In autoregressive decode, requests finish at different times. A fixed batch waits for the SLOWEST sequence — short replies sit idle, GPU slots wasted.

Fixed: take a batch, run until all done, then take the next. The one 500-token reply holds 99 finished 5-token replies hostage.
Continuous: each token step, evict finished sequences and admit waiting ones into the freed KV slots. Batch composition changes every step; the GPU stays full.

green = active sequences · dashed = wasted idle slots under fixed batching · indigo = waiting requests admitted into freed KV slots the moment a sequence finishes.
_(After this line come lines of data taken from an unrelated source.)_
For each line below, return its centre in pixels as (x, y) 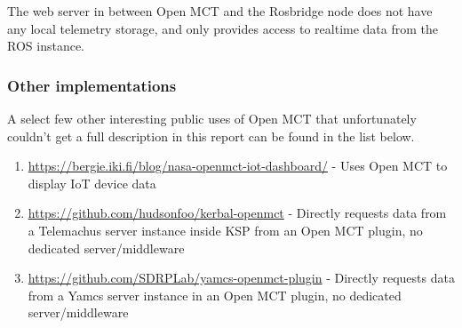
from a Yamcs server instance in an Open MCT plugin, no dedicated (215, 295)
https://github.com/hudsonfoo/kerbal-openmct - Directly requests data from (237, 213)
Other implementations (92, 85)
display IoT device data (92, 183)
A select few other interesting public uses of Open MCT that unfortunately (212, 118)
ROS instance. (46, 46)
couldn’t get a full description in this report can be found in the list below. (211, 136)
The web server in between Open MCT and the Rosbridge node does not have (220, 11)
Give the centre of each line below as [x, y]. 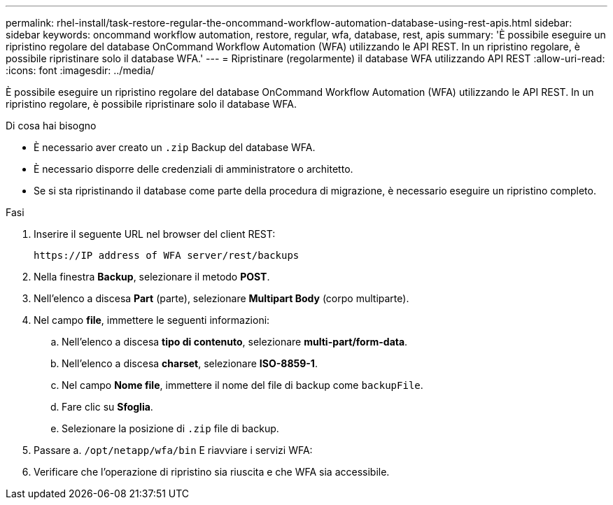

The GPU stays full instead of waiting on the straggler.

The code's continuous_batching_demo() proves it on slot occupancy with mixed output lengths:

The Progression To Say Out Loud

Four moves, in order

Start: size + timer batcher — throughput vs tail-latency knob.
Then: capacity is memory, not headcount → admit by token budget, because inputs are variable-length.
Then: disaggregate stages with distinct profiles → CPU tokenize pool, GPU prefill pool, GPU decode pool, CPU detok. Each scales on its own curve; cost is one hop per split.
Then: continuous batching — fixed batches waste the GPU waiting on the slowest sequence; admit/evict per token step instead.

One-liner per axis: tokenize scales with request rate · prefill scales with prompt length · decode scales with concurrent sequences × output length. Different curves → different pools. And the binding capacity everywhere downstream of tokenize is KV-cache bytes, which is why a token — not a request — is the unit of work.